3. Skip energy models completely.  All energy models are inaccurate, some are useful.  Let teams decide their own methods for reducing energy.  The proof is in the pudding.  All certifications are probationary for the first 2 years.  The meter readings will determine the final energy saved.  This can be entered into EnergyStar to standardize the data.  Bonuses for existing buildings that reduce energy since the existing buildings produce more CO2 than new ones.  Clean up the clunkers.

4. Skip all of the product declarations.  Want to know if the air is healthy, have an air sample tested in each room after occupancy.  Testing an unused building is meaningless, the goal is to provide healthy air for people so test the air when the building users are breathing it.

5. How many injuries during construction?  The building should be safe for those building it too.  Accidents happen a lot more often with some companies. Ask for safety records before hiring.

November 27, 2017 - 2:49 pm

Nick, I asked USGBC this question and they have not decided. They want to draft more of v4.1 before deciding.

November 17, 2017 - 8:28 am

Any word if the revamped v4.1 credits will be available to already-registered v4 projects?  Or will a project need to specifically register/upgrade to the new version?
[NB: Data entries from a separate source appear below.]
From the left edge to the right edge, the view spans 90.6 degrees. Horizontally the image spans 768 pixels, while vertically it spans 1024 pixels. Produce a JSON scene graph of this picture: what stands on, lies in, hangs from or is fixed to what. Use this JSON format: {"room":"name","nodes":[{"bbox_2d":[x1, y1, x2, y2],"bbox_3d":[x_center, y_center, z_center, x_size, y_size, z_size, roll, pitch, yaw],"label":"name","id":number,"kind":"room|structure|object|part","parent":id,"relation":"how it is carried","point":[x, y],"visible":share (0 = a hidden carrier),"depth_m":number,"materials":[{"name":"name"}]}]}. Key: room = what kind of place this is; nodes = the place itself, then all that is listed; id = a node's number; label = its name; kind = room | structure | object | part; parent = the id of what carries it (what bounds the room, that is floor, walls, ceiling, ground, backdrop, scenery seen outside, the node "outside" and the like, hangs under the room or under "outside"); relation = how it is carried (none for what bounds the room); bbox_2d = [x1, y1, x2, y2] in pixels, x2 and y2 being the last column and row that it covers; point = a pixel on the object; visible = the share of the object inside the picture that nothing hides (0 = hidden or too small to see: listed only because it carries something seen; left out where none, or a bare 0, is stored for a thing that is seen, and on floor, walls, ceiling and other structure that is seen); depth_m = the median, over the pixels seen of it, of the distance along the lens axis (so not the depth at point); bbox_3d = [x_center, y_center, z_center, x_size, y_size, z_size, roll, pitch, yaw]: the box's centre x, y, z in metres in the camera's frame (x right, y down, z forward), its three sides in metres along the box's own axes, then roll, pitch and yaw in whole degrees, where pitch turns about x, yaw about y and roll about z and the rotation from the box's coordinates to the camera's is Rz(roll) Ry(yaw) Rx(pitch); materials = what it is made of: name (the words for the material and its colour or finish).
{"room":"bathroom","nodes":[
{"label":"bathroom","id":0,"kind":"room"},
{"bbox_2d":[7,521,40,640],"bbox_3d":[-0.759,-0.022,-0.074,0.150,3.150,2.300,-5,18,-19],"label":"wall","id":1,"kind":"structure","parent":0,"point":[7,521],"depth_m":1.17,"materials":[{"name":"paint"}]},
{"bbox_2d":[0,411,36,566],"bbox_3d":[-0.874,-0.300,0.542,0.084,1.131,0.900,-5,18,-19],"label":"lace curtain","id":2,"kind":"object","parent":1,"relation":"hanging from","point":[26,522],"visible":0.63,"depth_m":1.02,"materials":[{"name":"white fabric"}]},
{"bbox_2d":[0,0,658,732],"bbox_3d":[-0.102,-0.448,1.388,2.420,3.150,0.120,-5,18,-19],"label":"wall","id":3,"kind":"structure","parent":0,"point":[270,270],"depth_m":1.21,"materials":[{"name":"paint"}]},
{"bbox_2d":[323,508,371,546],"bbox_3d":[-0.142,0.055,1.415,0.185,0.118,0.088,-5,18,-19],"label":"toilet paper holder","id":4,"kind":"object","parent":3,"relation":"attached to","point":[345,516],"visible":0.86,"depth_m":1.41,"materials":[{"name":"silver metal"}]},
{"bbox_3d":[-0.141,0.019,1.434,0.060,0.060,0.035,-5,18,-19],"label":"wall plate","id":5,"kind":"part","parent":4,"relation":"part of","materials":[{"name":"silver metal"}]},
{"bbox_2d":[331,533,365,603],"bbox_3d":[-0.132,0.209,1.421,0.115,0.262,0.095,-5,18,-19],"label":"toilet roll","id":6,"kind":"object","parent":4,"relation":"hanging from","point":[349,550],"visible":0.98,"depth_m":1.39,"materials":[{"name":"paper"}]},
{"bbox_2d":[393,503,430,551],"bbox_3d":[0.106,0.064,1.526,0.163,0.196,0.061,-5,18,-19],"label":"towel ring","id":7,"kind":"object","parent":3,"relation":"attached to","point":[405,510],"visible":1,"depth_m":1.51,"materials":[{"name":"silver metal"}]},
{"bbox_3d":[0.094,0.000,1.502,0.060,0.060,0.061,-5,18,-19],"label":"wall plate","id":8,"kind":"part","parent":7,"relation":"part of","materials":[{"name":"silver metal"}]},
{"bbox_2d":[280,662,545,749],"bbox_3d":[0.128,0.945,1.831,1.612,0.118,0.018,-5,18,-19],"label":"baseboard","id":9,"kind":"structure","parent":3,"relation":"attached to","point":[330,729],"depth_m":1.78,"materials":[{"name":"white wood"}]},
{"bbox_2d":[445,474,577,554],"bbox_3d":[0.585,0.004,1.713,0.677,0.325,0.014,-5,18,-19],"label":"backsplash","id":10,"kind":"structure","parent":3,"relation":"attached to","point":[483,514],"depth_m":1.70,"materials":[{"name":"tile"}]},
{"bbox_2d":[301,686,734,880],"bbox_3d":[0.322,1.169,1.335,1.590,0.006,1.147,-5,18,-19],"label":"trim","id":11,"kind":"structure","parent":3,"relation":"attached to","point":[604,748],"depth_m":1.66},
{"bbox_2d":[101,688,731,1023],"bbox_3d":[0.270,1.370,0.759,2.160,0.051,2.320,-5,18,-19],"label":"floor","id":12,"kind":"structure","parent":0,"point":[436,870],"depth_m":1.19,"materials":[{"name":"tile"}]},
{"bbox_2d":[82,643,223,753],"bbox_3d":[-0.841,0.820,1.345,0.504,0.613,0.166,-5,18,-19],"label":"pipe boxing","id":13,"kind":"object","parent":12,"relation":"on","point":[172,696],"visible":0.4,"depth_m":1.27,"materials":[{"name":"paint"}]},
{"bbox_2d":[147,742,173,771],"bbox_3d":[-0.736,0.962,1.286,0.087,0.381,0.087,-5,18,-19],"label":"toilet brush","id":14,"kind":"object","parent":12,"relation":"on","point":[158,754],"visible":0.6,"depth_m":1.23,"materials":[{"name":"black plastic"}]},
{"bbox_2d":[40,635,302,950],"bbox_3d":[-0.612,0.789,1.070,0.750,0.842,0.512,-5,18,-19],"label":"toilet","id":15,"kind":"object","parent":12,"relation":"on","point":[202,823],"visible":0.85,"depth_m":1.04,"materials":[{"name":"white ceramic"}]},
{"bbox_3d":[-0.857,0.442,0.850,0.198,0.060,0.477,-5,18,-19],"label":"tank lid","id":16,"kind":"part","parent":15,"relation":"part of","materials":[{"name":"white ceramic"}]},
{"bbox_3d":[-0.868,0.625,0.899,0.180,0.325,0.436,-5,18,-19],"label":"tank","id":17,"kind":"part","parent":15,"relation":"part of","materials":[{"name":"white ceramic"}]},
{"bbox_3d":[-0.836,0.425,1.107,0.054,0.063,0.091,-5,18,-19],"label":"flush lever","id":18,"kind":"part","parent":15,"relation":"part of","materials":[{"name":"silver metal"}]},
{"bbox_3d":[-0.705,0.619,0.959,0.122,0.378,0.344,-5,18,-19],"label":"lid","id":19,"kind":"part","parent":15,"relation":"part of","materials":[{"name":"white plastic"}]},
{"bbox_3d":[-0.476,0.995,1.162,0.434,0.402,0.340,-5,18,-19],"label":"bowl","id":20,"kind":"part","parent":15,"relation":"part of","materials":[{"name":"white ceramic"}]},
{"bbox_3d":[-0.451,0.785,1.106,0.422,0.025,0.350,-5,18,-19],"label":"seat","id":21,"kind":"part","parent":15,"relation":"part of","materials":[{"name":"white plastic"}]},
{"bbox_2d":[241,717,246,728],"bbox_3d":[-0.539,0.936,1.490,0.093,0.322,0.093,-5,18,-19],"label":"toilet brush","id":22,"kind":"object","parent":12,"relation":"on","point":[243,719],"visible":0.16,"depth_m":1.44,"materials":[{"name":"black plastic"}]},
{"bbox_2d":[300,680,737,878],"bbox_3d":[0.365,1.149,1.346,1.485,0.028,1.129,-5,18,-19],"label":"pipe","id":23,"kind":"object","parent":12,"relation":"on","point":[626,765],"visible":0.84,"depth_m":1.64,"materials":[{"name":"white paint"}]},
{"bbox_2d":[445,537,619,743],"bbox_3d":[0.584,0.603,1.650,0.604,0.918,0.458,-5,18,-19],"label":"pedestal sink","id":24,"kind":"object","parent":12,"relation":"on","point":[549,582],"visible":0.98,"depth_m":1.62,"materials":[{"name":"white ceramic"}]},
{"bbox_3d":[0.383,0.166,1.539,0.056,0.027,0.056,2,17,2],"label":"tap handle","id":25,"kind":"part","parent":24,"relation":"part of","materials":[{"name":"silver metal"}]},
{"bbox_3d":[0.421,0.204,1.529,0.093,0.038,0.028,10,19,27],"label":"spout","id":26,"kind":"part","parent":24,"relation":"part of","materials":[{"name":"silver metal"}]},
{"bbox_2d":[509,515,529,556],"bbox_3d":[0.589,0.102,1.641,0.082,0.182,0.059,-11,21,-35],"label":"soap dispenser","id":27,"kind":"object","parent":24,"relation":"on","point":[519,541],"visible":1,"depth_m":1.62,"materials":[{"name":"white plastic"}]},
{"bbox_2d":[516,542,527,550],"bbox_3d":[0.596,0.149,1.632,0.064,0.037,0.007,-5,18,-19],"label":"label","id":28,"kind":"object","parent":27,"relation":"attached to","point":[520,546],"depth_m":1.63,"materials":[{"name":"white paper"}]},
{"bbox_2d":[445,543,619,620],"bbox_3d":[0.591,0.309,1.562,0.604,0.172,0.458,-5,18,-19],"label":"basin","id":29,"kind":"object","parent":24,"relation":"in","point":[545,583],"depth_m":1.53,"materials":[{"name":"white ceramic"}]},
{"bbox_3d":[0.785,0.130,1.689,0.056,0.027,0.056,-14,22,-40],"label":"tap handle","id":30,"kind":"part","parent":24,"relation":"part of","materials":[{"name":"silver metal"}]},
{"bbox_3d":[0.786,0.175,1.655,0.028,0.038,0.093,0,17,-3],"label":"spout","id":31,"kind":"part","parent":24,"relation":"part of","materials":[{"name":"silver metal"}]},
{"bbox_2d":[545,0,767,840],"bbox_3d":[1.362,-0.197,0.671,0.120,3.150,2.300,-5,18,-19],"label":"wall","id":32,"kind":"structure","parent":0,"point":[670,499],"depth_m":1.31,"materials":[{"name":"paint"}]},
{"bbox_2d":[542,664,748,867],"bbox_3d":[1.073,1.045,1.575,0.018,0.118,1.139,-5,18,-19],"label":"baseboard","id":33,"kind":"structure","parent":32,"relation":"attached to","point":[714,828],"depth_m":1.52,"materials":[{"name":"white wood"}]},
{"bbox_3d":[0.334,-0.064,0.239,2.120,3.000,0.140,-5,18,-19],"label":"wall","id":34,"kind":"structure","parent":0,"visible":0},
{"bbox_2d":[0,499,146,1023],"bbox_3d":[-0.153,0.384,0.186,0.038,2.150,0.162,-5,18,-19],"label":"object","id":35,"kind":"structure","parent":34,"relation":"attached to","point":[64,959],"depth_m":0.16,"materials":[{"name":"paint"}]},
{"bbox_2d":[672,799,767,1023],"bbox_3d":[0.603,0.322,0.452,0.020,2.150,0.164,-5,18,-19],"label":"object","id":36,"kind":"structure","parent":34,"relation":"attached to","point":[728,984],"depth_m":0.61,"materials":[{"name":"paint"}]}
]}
November 17, 2017 - 1:09 am

Wish us luck - we have registered what we think is the 1st LEED V4 in Africa !  But we are ASHRAE members so we will be able to weather the storm.

Also, I am looking at helping the ICP prepare their framework for African conditions - better buildings are the best building, no matter where you are ? 
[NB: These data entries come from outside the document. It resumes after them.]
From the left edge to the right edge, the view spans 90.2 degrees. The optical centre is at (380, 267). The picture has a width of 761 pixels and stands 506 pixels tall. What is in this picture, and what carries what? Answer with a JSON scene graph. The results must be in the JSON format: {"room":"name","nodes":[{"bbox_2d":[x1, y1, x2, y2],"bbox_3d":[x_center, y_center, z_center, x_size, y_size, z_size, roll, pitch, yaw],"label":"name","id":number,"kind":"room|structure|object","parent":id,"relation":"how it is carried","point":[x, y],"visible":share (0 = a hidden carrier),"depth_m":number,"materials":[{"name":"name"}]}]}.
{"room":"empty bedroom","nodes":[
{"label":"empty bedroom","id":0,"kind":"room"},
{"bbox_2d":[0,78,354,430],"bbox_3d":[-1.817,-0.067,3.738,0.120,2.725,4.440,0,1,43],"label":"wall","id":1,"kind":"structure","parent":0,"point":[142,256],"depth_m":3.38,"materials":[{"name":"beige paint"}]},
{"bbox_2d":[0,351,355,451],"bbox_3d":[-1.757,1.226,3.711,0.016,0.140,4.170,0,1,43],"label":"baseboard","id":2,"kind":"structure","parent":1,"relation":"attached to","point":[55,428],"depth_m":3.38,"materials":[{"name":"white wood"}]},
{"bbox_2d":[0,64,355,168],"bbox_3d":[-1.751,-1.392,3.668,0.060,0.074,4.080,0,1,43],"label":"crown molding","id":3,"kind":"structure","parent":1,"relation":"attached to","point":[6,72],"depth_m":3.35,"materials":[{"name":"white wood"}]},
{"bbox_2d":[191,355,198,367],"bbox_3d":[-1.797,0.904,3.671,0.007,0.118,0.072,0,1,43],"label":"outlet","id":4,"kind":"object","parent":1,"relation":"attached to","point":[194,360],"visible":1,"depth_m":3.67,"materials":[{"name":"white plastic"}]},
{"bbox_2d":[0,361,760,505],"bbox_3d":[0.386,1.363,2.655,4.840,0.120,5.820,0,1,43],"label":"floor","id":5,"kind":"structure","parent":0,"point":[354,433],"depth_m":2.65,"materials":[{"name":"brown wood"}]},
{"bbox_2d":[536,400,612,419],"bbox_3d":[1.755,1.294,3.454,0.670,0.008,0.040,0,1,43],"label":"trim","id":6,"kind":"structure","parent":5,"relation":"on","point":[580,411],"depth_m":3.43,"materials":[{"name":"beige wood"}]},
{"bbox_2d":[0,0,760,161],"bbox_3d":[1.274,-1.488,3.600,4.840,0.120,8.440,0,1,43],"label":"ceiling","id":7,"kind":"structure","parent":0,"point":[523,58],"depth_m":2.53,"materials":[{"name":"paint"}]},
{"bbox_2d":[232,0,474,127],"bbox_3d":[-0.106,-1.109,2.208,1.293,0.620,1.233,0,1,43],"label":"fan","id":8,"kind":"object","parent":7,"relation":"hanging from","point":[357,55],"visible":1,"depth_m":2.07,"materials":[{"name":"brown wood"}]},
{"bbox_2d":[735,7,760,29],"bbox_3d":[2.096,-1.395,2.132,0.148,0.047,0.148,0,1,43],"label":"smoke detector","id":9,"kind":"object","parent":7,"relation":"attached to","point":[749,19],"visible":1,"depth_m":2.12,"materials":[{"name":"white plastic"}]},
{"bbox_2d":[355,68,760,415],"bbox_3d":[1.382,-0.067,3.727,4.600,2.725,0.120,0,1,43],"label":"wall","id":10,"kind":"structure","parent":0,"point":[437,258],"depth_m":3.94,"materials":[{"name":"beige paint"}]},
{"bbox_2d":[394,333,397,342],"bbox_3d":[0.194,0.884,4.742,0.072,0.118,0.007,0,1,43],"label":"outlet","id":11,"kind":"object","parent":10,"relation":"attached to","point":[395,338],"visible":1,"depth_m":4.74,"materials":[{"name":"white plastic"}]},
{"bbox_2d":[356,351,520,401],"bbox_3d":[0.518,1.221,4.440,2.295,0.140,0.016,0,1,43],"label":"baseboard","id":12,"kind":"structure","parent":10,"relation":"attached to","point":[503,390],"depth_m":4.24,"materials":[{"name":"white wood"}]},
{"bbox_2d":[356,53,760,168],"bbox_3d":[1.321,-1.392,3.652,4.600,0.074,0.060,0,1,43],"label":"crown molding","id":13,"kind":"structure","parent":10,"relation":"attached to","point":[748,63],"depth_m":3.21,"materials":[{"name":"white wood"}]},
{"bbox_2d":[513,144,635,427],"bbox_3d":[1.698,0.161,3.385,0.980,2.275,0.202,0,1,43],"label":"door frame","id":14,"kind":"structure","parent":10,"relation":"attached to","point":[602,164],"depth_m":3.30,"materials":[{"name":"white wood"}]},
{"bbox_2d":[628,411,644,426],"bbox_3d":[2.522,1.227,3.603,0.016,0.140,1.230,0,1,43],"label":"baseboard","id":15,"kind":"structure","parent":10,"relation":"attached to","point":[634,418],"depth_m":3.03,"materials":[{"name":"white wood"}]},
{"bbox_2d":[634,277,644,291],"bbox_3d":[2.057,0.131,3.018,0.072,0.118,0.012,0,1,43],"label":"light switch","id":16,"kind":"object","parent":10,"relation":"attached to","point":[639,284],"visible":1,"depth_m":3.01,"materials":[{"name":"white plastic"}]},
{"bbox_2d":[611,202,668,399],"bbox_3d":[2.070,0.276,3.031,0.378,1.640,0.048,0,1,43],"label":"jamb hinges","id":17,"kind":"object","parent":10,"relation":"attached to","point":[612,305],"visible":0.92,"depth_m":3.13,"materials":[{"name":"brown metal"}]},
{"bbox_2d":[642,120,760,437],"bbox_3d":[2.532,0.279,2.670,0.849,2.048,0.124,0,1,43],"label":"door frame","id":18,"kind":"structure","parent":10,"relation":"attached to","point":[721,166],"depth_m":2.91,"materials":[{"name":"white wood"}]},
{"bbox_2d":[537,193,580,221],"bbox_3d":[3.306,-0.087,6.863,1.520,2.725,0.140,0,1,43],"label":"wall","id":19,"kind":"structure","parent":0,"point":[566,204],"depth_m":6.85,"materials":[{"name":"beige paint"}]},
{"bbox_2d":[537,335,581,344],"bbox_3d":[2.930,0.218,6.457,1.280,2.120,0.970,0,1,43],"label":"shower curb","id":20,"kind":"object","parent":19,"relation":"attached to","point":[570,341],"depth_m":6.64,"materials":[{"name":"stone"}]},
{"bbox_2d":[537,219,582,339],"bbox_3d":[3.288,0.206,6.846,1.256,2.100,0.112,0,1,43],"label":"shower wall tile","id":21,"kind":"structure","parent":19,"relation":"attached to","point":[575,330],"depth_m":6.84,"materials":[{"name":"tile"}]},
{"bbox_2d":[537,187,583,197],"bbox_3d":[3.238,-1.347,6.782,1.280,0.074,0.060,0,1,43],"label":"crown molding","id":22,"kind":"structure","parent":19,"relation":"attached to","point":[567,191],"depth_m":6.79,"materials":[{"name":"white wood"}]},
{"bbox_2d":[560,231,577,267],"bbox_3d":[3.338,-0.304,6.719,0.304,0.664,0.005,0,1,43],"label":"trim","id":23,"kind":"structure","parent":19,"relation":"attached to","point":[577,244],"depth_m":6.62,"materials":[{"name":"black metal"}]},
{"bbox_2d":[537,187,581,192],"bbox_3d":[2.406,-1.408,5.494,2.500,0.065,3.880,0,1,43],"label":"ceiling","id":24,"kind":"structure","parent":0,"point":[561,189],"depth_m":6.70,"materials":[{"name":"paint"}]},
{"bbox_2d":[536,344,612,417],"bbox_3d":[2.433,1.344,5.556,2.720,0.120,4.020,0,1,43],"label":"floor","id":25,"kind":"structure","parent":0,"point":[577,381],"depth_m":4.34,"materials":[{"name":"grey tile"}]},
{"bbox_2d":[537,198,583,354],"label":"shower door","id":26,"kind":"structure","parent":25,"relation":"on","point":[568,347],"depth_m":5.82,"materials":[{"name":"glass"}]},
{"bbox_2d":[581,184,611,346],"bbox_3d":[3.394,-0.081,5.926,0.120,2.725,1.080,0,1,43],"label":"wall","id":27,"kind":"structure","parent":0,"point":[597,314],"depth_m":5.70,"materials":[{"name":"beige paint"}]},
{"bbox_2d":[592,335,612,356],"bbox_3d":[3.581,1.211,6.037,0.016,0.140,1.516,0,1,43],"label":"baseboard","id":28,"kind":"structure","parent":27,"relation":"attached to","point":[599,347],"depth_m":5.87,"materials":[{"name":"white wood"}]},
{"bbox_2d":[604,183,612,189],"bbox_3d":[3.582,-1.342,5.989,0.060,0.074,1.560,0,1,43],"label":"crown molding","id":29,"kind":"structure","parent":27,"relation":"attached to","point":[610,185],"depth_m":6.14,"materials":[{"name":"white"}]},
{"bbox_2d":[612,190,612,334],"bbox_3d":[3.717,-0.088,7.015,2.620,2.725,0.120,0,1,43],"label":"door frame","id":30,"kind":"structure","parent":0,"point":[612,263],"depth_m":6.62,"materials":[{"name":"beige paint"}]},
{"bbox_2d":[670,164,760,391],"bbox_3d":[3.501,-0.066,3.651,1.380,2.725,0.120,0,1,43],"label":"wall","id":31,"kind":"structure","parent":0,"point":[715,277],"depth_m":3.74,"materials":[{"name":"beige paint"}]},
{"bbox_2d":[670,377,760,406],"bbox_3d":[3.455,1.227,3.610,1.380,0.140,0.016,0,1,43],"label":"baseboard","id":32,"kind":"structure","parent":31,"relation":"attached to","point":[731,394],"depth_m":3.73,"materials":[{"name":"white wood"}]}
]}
November 16, 2017 - 10:16 pm

Andres, Corey Enck specifically mentioned non-U.S. projects as an area of focus. If LEED v4 has seen slow uptake in the U.S., it is worse in China, India and elsewhere. Manufacturing practices including option of disclosure is a big factor.

November 16, 2017 - 8:06 pm

I am a little concerned about how this changes might impact international projects, specially in markets where US construction practices are not commonplace. I hope that this pilot will consider different markets realities and different adoption speeds in order to make LEED as achievable as it was under v3. Version 4 looks more similar to Living Building Challenge than to v3. If you take a closer look at the latest LEED certification update (Third quarter 2017), you will find that only 3.4% of the projects were certified under v4, and 88.1% under v3. There seems to be a pretty clear message about the version adoption.

I congratulate GBCI for establishing regional entities, hopefully processing submittals in local languages. I think this is a wise strategy that could help accelerate adoption of the system, and might serve as a catalyst for the adoption of v4.1, as well.